The show moved to a new network and sponsor as Texaco Star Theater in 1940. Unfortunately, Wartime gasoline rationing took its toll on Texaco, and one of the measures the oil company was forced to take was cutting Star Theater to a half-hour format in 1942. On one level, Fred should have been relieved to only need to write a half-hour’s worth of material, but he chafed due to the fact that there was no longer room for his beloved “Newsreel” segment.
Rather than cut the feature away completely, he retooled it. Rather than introducing new characters each week for commentary, he developed a group of regulars who the audience would know and not need to be reintroduced each week. Then he gave his new group a place to live, Allen’s Alley.
The Alley’s first resident was “Falstaff Openshaw”, voiced and largely created by Alan Reed. Openshaw and his odiferous poetry had been part of the show even before Allen’s Alley, and he closed the Alley segment for as long as Reed stayed with the program (when Alan Reed left to pursue other projects, Fred sold him the rights to the character for $1). Another longtime Alley resident was Minerva Pious playing Mrs. Pansy Nussbaum, who dispensed a brand of warped wisdom familiar to anyone who has known a Yiddish housewife.
Being a topical program, politics was never far from the world Allen’s Alley. Politicians, in general, were originally spoofed by Senator Bloat played by Jack Smart. The Senator spent his time pushing for his “Bloat Bill”, knowing that the legislation would solve whatever problems needed solving, usually with the expediency of wasting a lot of the taxpayers money.
The Alley temporarily closed down for the 1944 season when Fred’s doctors insisted he take some time off to treat his hypertension. By the 1945 season, Smart had left for Hollywood (where he would continue to delight OTR fans by playing The Fat Man), leaving the Alley without its resident politico.
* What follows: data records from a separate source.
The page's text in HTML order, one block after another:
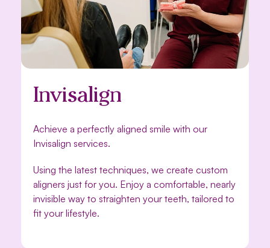
Invisalign
Achieve a perfectly aligned smile with our
Invisalign services.
Using the latest techniques, we create custom
aligners just for you. Enjoy a comfortable, nearly
invisible way to straighten your teeth, tailored to
fit your lifestyle.

Veteran Minerva Pious, who had returned along with Allen Reed, suggested they adopt new announcer Kenny Delmar’s stock character “Dynamite Gus”. Gus was developed from an over-the-top oil man whom Delmar had gotten a ride while hitchhiking some years before. Kenny drug out the Gus character at parties and routinely brought the house down. Retooling Gus as Senator Claghorn, a man so dedicated to the South that he would only drink water from a “Dixie” cup and when he had chicken pox they were Southern fried, was not a great stretch. Claghorn would live on as the Looney Tunes character Foghorn Leghorn.
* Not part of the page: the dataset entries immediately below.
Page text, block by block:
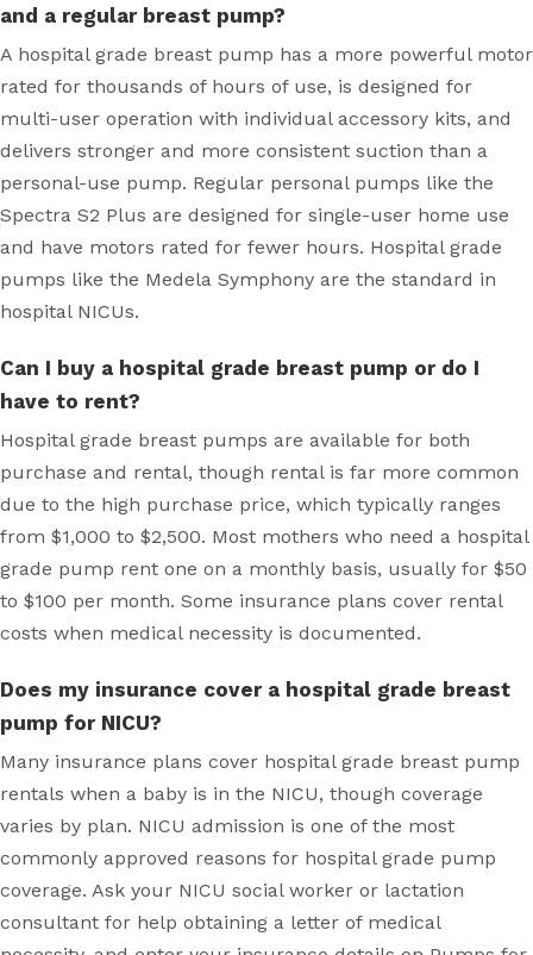
and a regular breast pump?
A hospital grade breast pump has a more powerful motor
rated for thousands of hours of use, is designed for
multi-user operation with individual accessory kits, and
delivers stronger and more consistent suction than a
personal-use pump. Regular personal pumps like the
Spectra S2 Plus are designed for single-user home use
and have motors rated for fewer hours. Hospital grade
pumps like the Medela Symphony are the standard in
hospital NICUs.
Can I buy a hospital grade breast pump or do I
have to rent?
Hospital grade breast pumps are available for both
purchase and rental, though rental is far more common
due to the high purchase price, which typically ranges
from $1,000 to $2,500. Most mothers who need a hospital
grade pump rent one on a monthly basis, usually for $50
to $100 per month. Some insurance plans cover rental
costs when medical necessity is documented.
Does my insurance cover a hospital grade breast
pump for NICU?
Many insurance plans cover hospital grade breast pump
rentals when a baby is in the NICU, though coverage
varies by plan. NICU admission is one of the most
commonly approved reasons for hospital grade pump
coverage. Ask your NICU social worker or lactation
consultant for help obtaining a letter of medical

Allen’s Alley became the feature fans most closely associated with the Fred Allen Show. The Alley and its residents made a couple of attempts to transition onto the small screen, first in costume and then as hand puppets, but Fred’s enthusiasm for TV was even lower than it was for quiz shows. Allen’s Alley would live on as an actual address in Fred Allen’s hometown of Boston, where a spur off of Tremont St in the Theater District was officially renamed Allen’s Alley.